Nomeação de juíza para a Suprema Corte voltou a colocar tema no centro da agenda política do país. Donald Trump assiste a discurso de Amy Coney Barrett, indicada para a Suprema Corte dos EUA
Carlos Barria/Reuters
A nomeação da juíza Amy Coney Barrett para a Suprema Corte dos Estados Unidos pelo presidente Donald Trump foi recebida com apreensão e entusiasmo por americanos dos dois lados do debate sobre o direito ao aborto.
Caso seja confirmada pelo Senado, Barrett irá alterar a composição da mais alta instância da Justiça americana, reforçando a chamada ala conservadora e aumentando a expectativa de opositores do aborto (e o temor dos defensores) de que a Suprema Corte possa reverter a decisão no caso Roe versus Wade, que em 1973 garantiu esse direito em todo o país.
Derrubar Roe versus Wade é há décadas um projeto do movimento antiaborto nos Estados Unidos. Em 2016, Trump foi eleito com o apoio de 81% dos eleitores evangélicos brancos do país ao prometer nomear juízes que se opusessem ao aborto para a Suprema Corte e para instâncias inferiores, como os tribunais de apelação.
Desde que assumiu a Presidência, ele tem cumprido a promessa e já nomeou mais de 200 juízes para os tribunais do país. Barrett, indicada às vésperas da eleição de 3 de novembro, é o terceiro nome apontado por Trump para a Suprema Corte, depois de Neil Gorsuch, em 2017, e Brett Kavanaugh, em 2018.
Mas enquanto Gorsuch e Kavanaugh substituíram juízes que também pertenciam à ala conservadora (respectivamente Antonin Scalia, morto em 2016, e Anthony Kennedy, que se aposentou), Barrett irá ocupar a vaga deixada pela juíza Ruth Bader Ginsburg, ícone liberal e feminista que morreu neste mês aos 87 anos de idade.
A Suprema Corte tem nove juízes, todos com cargo vitalício. Cinco deles foram nomeados por presidentes do Partido Republicano e formam a ala conservadora. Outros quatro foram nomeados por presidentes do Partido Democrata e integram a ala liberal.
Nomeada pelo presidente democrata Bill Clinton em 1993, Ginsburg representava um voto decisivo em questões ligadas à garantia de direitos reprodutivos. Com sua morte e a entrada de Barrett, o tribunal passará a ter seis juízes do lado conservador e apenas três liberais, o que terá um impacto profundo nas decisões futuras sobre o aborto.

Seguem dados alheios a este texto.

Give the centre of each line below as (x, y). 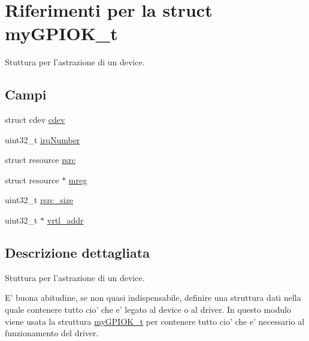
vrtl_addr (65, 220)
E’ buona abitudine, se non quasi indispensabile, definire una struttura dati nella (153, 298)
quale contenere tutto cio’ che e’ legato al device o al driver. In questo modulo (148, 310)
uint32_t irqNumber (43, 139)
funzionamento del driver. (52, 333)
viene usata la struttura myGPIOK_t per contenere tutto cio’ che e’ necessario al (155, 321)
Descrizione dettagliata (77, 253)
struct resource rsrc (40, 160)
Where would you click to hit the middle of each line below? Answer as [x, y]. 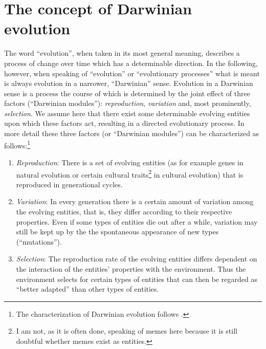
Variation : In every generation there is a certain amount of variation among [135, 201]
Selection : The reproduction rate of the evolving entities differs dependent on [137, 259]
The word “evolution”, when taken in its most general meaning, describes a [122, 53]
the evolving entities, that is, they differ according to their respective [124, 211]
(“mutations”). [39, 241]
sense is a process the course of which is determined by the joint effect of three [127, 93]
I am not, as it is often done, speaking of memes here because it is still [127, 331]
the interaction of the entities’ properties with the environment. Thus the [131, 268]
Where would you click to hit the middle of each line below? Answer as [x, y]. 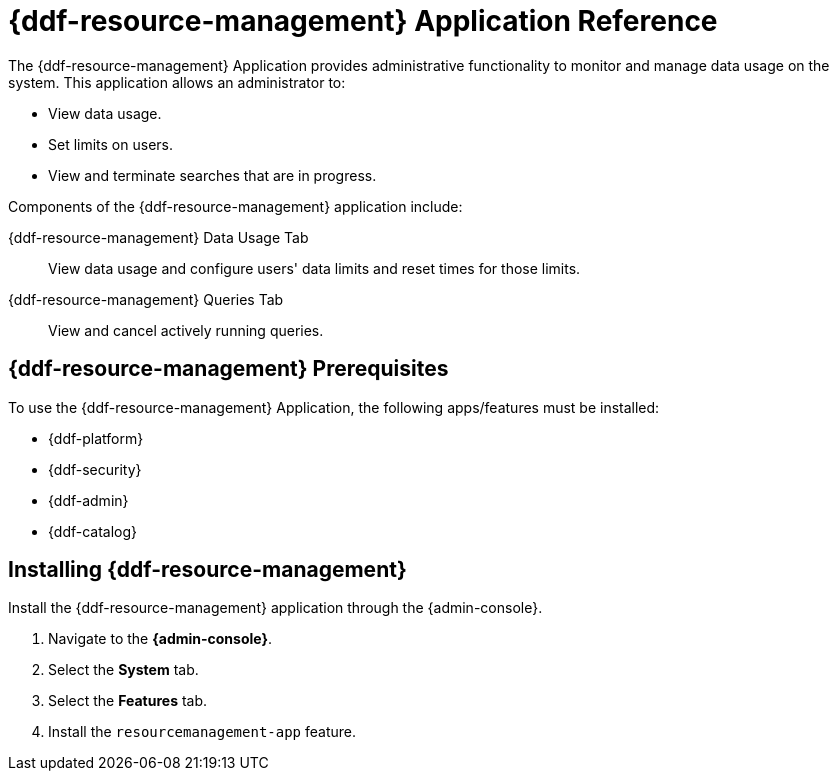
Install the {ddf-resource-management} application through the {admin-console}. [275, 608]
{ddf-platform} [96, 438]
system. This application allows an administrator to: [177, 82]
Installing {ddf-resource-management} [207, 570]
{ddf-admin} [88, 500]
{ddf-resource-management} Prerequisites [228, 369]
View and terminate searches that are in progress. [212, 175]
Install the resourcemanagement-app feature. [202, 732]
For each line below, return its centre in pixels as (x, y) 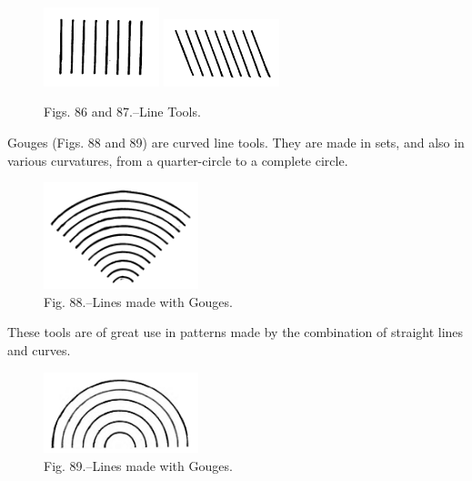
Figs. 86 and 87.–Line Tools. (122, 112)
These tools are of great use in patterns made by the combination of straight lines (236, 332)
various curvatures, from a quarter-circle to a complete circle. (178, 160)
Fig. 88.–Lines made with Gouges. (138, 301)
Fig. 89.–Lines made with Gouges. (138, 465)
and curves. (39, 350)
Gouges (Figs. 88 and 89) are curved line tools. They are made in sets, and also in (236, 142)
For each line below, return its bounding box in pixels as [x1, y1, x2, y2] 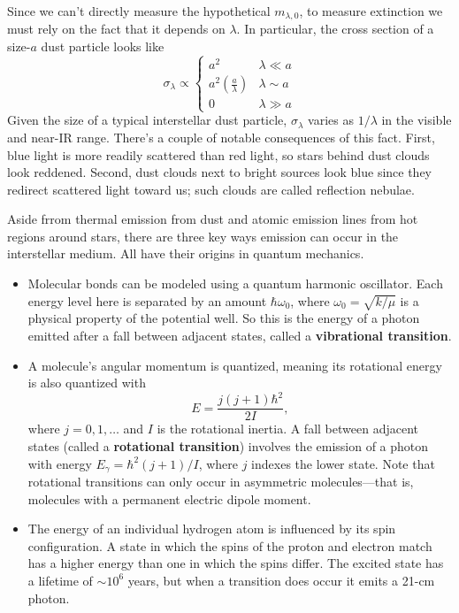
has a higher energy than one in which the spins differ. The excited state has [27, 554, 444, 572]
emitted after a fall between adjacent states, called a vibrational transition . [27, 326, 452, 345]
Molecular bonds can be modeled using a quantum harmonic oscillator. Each [27, 274, 443, 293]
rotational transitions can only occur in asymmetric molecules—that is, [27, 472, 414, 490]
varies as [308, 111, 354, 129]
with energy [27, 454, 92, 472]
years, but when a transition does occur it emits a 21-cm [127, 571, 435, 589]
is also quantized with [27, 373, 146, 392]

"É realmente um momento crucial", diz à BBC News Brasil a professora de Direito Mary Ziegler, da Florida State University, autora de diversos livros sobre o tema, entre eles Abortion and the Law in America: A Legal History of the Abortion Debate ("Aborto e a Lei na América: Uma História Legal do Debate sobre Aborto", em tradução livre), lançado neste ano.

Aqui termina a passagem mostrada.